There are several proofs and the inequality is given as problem 233 in Halmos's A Hilbert Space Problem Book. The inequality was originally proved in P.R. Halmos, Commutators of Operators, II, American Journal of Mathematics Vol. 76, No. 1 (Jan., 1954), pp. 191–198.

The following very nice proof is given by Philip Maher in A short commutator proof, International Journal of Science and Mathematics Education 27 (6) (1996), 934–935. If you have access, you find it online here.
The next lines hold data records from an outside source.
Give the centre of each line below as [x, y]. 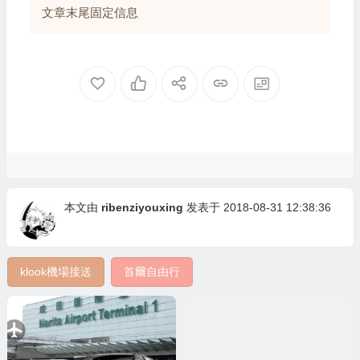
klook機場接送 [55, 272]
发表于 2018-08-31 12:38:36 [257, 208]
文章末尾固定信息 [90, 13]
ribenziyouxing [142, 208]
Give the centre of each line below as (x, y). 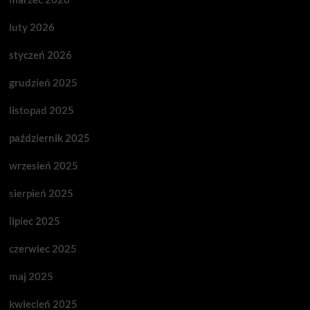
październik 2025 (49, 138)
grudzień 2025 (43, 82)
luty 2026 (31, 27)
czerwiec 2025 (43, 248)
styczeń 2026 (40, 55)
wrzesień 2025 (43, 165)
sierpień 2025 (41, 193)
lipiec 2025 (34, 221)
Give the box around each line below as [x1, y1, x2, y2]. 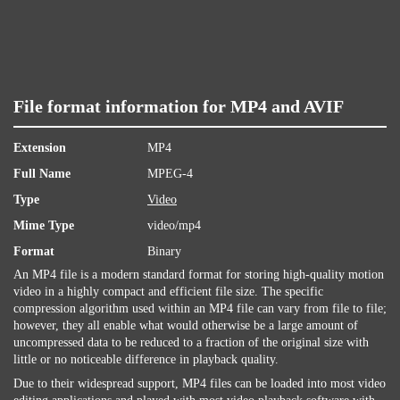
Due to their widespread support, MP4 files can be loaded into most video [13, 377, 386, 390]
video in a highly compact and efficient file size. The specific [13, 285, 323, 298]
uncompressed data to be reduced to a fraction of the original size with [13, 336, 369, 349]
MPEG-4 [147, 167, 193, 180]
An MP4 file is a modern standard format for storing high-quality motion [13, 268, 384, 281]
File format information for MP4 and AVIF [13, 96, 344, 116]
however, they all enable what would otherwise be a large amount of [13, 319, 358, 332]
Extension [13, 141, 66, 154]
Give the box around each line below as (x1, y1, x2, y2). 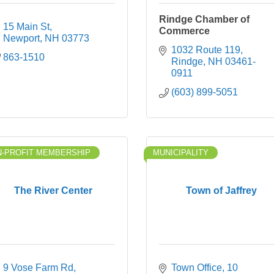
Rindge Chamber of (159, 14, 250, 24)
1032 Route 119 (171, 45, 240, 55)
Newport (3, 33, 40, 43)
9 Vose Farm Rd (3, 262, 73, 273)
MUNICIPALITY (153, 148, 209, 157)
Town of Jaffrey (185, 185, 257, 196)
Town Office (171, 262, 222, 273)
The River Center (13, 185, 92, 196)
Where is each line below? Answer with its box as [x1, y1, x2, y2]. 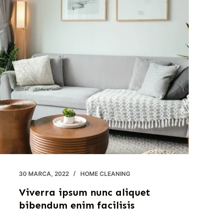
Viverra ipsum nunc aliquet [18, 186, 150, 199]
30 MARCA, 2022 [18, 170, 69, 178]
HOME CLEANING [80, 170, 130, 178]
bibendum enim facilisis [18, 199, 135, 212]
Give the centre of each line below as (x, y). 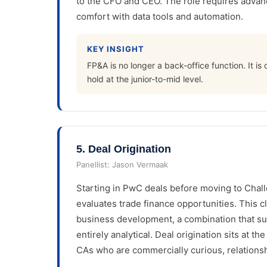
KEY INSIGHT (116, 49)
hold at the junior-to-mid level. (145, 79)
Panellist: (94, 165)
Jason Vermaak (140, 165)
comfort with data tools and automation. (160, 16)
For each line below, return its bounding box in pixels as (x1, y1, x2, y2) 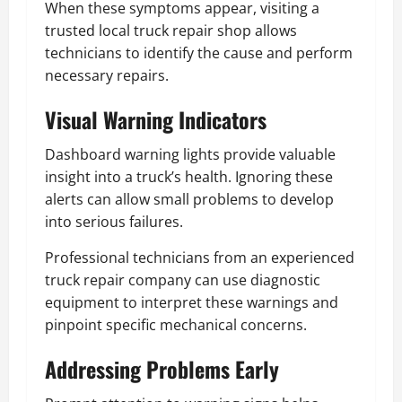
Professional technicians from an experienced (45, 247, 354, 267)
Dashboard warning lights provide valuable (45, 144, 336, 164)
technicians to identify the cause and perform (45, 42, 353, 63)
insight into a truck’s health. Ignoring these (45, 166, 333, 187)
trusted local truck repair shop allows (45, 20, 297, 40)
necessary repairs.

Suppose $\|I-(AB-BA)\| \lt 1$. Then $(AB-BA)$ is invertible and as (without loss of generality) $A$ commutes with $(AB-BA)$ by hypothesis, we have that $A$ commutes with $(AB-BA)^{-1}$. Therefore $$I = (AB-BA)(AB-BA)^{-1} = A[B(AB-BA)^{-1}] - [B(AB-BA)^{-1}]A$$ and thus $I$ is exhibited as a commutator, and this is well-known to be impossible by a theorem of Wielandt and Wintner; see e.g. Qiaochu's question here for a proof of that fact. Therefore $\|I-(AB-BA)\| \geq 1$.

Note that this proof has nothing to do with bounded operators on a Hilbert space. It works just as well in any Banach algebra.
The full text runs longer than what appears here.